Here, citizenship and passport are conferred upon an individual that invests in the target country.
Obviously the cost of investment is significant, but the benefits of this programme are huge:
- It is faster than the traditional route of immigration and naturalisation;
- It sidesteps the fact of not having been born in the country or having to make sure to marry someone from that country, and;
- It doesn’t incur much non-financial inconvenience (such as taking a test or living in the target country for a specified amount of time!).
Other than these benefits, let’s look at some of the reasons that people opt for citizenship by investment.
There are many reasons why you might choose to go this route, including the fact that applications can be approved in just three months, visa-free travel to the target country and other countries, global mobility, and economic citizenship.
Let’s look at some of the advantages for high networth investors.
Often, travel abroad requires a visa. A second passport increases global mobility by extending the realm of visa-free travel. For example, the passport of Cyprus allows visa-free entry to 164 countries.
Having a citizen’s access to a second country opens up a whole new world of opportunity. The new markets and people available are a serious asset to any business or individual.
Citizenship by investment programmes normally are available to the family members of the main applicant.
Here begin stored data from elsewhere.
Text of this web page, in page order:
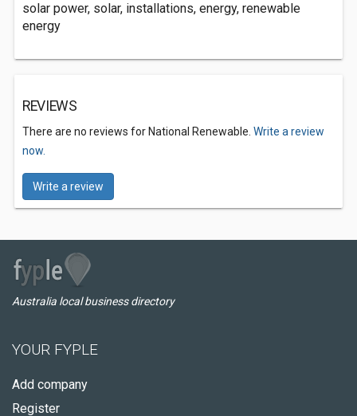
solar power, solar, installations, energy, renewable
energy
REVIEWS
There are no reviews for National Renewable. Write a review
now.
Write a review
Australia local business directory
YOUR FYPLE
Add company
Register
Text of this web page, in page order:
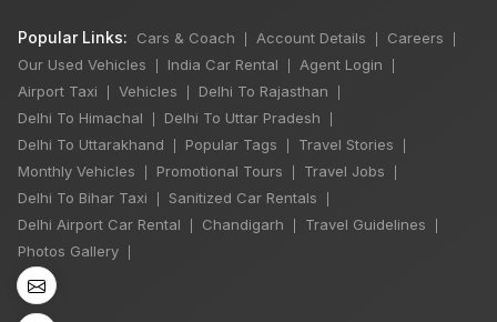
Popular Links: Cars & Coach Account Details Careers
Our Used Vehicles India Car Rental Agent Login
Airport Taxi Vehicles Delhi To Rajasthan
Delhi To Himachal Delhi To Uttar Pradesh
Delhi To Uttarakhand Popular Tags Travel Stories
Monthly Vehicles Promotional Tours Travel Jobs
Delhi To Bihar Taxi Sanitized Car Rentals
Delhi Airport Car Rental Chandigarh Travel Guidelines
Photos Gallery
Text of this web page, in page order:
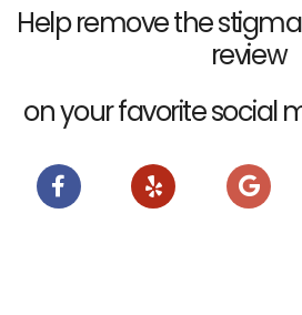
Help remove the
review
on your favorite social
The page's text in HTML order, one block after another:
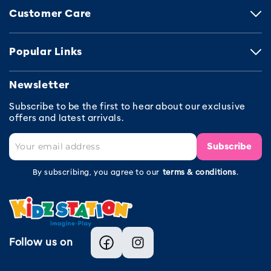
Customer Care
Popular Links
Newsletter
Subscribe to be the first to hear about our exclusive
offers and latest arrivals.
Subscribe
By subscribing, you agree to our terms & conditions.
Follow us on
FacebookInstagram
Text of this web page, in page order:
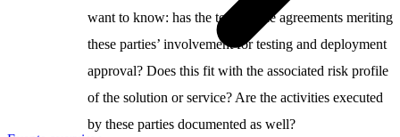
want to know: has the team made agreements meriting
these parties’ involvement for testing and deployment
approval? Does this fit with the associated risk profile
of the solution or service? Are the activities executed
by these parties documented as well?

For this reason, the main applicant may feel that the target country is the best place to take their family and set up a better, more secure future for their spouse and children.
For all of the reasons above, you may want to consider a programme such as Prime Property Group’s Cyprus Investment Programme, which is known as ‘One of the most transparent investment programmes in the European Union.’
Many countries have an investment by citizenship programme – it is an easy way to attract foreign direct investment (FDI). This investment in turn can be used to fund internal projects.
As long as you can meet the target country’s eligibility requirements, you may want to consider investment by citizenship to acquire the freedom to travel, live, or work in another country.